What is being asked. Please copy every line from the records below that contains the string "ratio".

[Extracted data entries]
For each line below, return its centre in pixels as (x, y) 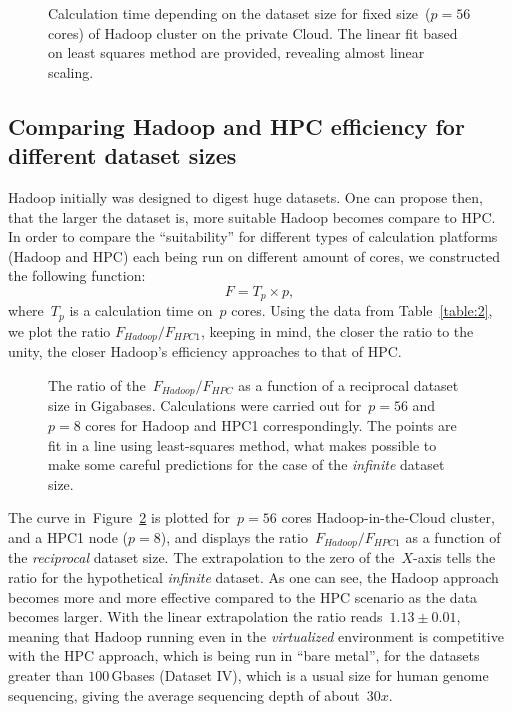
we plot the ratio (59, 330)
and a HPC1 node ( (68, 536)
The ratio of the (97, 384)
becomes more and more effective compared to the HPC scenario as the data (243, 596)
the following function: (77, 275)
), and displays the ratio (234, 536)
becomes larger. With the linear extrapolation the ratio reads (195, 616)
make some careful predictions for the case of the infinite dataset (246, 464)

Output for this exercise.
we plot the ratio (59, 330)
The ratio of the (97, 384)
), and displays the ratio (234, 536)
becomes larger. With the linear extrapolation the ratio reads (195, 616)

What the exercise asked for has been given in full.